◆ **EXERCISE**
Only one span of the listing below is wanted: the lines from the one with "favoriser la récupération." through the one with "Les protéines maigres", reproduced exactly, both ends kept.

◆ **DATA RECORDS**
--- --- ---

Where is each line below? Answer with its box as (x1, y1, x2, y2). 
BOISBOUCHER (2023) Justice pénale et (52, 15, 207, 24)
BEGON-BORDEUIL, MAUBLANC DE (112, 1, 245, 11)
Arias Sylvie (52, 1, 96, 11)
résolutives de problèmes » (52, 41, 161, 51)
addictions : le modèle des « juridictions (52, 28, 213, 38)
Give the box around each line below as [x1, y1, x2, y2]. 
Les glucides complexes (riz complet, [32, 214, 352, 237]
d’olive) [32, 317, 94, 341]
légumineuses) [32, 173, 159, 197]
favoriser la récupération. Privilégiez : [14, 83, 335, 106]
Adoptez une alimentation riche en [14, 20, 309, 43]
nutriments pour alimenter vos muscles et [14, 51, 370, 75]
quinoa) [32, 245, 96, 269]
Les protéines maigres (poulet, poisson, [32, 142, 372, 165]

--- --- ---

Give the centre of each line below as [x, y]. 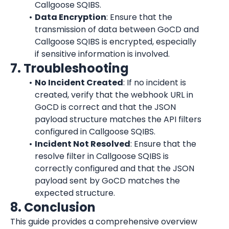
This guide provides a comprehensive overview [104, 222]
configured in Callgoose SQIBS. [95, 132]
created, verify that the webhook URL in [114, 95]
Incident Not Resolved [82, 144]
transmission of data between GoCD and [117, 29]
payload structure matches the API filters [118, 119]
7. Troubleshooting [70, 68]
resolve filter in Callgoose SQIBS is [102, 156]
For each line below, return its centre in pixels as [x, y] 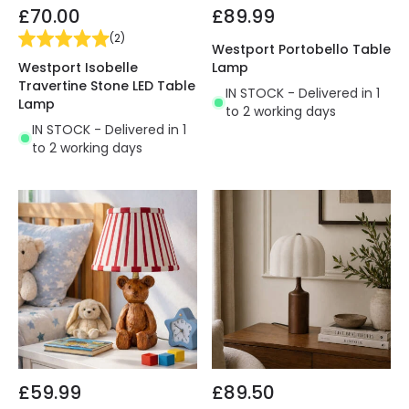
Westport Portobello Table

--- --- ---

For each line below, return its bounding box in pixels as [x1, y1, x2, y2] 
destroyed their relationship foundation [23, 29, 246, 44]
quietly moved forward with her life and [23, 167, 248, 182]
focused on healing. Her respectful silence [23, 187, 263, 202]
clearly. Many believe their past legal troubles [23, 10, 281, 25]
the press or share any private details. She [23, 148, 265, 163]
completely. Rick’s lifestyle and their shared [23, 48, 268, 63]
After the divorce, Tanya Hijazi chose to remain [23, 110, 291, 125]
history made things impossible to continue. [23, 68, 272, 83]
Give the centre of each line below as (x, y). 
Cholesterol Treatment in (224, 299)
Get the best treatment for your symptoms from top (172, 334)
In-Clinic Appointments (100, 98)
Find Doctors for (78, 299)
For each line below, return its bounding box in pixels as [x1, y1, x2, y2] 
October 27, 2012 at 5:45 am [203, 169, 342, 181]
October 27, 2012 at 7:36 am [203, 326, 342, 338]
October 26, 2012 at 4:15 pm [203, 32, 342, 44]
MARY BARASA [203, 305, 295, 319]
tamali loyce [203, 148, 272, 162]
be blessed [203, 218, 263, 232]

--- --- ---

◆ **RESULT FOR THIS TASK**
favoriser la récupération. Privilégiez : [14, 83, 335, 106]
Adoptez une alimentation riche en [14, 20, 309, 43]
nutriments pour alimenter vos muscles et [14, 51, 370, 75]
quinoa) [32, 245, 96, 269]
Les protéines maigres (poulet, poisson, [32, 142, 372, 165]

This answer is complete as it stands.